There, they will be tested for West Nile and St. Louis Encephalitis viruses. If a trapped mosquito tests positive, the city will conduct targeted ground spraying within a half-mile radius of the trap site over two consecutive nights.

The city will also survey low-lying areas for standing water and deploy larvicide at strategic locations to eradicate mosquito larvae, or prevent it from developing.

The ground spraying is on Wednesdays and Thursdays between 9 p.m. and 5 a.m., weather permitting, and only when a positive trap is identified. An ultra-low volume application of Aqua-Pursuit, a water-based permethrin product, will be used in specific areas where deploying larvicide and other measures have not proven effective.

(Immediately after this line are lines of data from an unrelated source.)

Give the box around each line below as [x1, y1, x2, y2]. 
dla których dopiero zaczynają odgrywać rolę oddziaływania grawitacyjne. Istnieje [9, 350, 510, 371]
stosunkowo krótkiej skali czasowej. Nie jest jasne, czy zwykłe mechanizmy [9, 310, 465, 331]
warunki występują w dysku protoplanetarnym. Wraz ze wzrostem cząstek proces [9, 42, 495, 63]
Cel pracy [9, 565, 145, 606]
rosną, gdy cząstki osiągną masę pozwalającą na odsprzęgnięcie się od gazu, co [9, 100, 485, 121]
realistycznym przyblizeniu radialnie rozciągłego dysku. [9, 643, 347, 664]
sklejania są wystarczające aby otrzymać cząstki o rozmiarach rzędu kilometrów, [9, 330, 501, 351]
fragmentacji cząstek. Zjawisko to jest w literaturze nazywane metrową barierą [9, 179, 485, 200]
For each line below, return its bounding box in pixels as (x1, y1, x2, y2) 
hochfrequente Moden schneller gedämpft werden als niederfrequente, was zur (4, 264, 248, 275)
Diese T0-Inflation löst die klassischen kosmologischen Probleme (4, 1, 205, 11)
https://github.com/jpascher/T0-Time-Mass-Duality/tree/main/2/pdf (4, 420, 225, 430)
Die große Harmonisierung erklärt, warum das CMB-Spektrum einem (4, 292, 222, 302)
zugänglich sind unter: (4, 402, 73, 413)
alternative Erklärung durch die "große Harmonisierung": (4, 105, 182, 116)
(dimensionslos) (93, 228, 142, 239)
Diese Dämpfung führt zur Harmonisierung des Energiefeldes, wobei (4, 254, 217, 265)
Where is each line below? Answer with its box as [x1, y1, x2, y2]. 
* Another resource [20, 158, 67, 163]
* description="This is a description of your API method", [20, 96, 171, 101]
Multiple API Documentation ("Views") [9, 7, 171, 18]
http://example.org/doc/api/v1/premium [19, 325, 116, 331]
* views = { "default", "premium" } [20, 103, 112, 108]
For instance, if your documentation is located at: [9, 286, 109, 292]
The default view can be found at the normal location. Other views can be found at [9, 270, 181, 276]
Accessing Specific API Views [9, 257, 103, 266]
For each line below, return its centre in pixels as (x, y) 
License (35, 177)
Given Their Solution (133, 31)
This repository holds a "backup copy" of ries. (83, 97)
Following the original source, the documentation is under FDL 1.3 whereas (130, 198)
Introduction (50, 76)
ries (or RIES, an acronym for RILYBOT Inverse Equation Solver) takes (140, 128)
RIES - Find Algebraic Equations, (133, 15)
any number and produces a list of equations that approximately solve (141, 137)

Arlington also partners with Tarrant County Public Health to educate folks on simple measures they should take to prevent mosquito bites. These include looking for the ingredient DEET in repellent, always wearing repellent outdoors, wearing light clothing to cover as much skin as possible when mosquitoes are a threat, and draining standing water in the yard (including old tires, flowerpots, clogged rain gutters, etc.).

For shallow standing water that cannot be eliminated, check regularly for the presence of mosquito larvae and, if seen, apply a biological larvicide often referred to as “mosquito dunks,” available at local hardware stores.

People who are concerned about exposure to a pesticide, such as those with chemical sensitivity or breathing conditions such as asthma, are urged to stay indoors during the application period. Once the pesticide dissipates, it breaks down in the environment and produces little residual effect.